Comparisons have been made between the violent rioters setting fire to police precincts and department stores over the last few days to the ‘hoodlums’ of the past. Podhoretz cites in his article the difference is:   “…our insurgents are fully aware there is a phalanx of media and academic apologists at the ready, who will not only excuse their behavior but laud it. This both provides them internal psychological cover for the unleashing of the evils inside them and a vocabulary to explain away the evils they release.”

“Making excuses for rampant violence has been a reflexive habit among the cognoscenti in the United States since the 1960s, from the Leonard Bernsteins hosting the Black Panthers at the elegant party ­immortalized by Tom Wolfe in his essay “Radical Chic” to the aftermath of the 1977 New York City blackout, when the looting of entire neighborhoods causing more than $1 billion in damage ($4.5 billion in today’s dollars) was justified in the op-ed columns of The New York Times as a consequence of (wait for it) a cutback in city-provided teenage summer employment.

Ideological partisans of all stripes face this temptation every day — the temptation to believe that those who seem to be making the same argument you make but then add violence to the mix only do so out of an excess of zeal.

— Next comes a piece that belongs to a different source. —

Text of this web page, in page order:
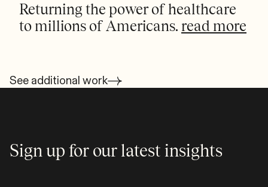
Returning the power of healthcare
to millions of Americans. read more
See additional work
Sign up for our latest insights

In other words, the violent people may be wrong in their tactics, but their passionate loathing of injustice simply got the best of their good intentions.

Perhaps they feel it necessary to do so because they don’t want the bad behavior to discredit their beliefs, or because they can’t bear to examine their ­beliefs in light of the violence and wonder if they are a part of what made the violence happen.

Or they double down and come to think that the violence is a mark of virtue — that the ­violent are even more committed than the cowardly couch potatoes who sit on the sidelines bemoaning injustice but refuse to put it all on the line. That was also the story with the cop-killing and bank-robbing terrorism by the Weathermen and others that erupted from the anti-Vietnam-War student protests.

The perpetrators were romanticized rather than vilified. That was half a century ago. And the spiritual virus that provided such rancid moral “immunity” has surged anew with a recurrence of the evil.”

Wish I could have put it like that. Thank you John.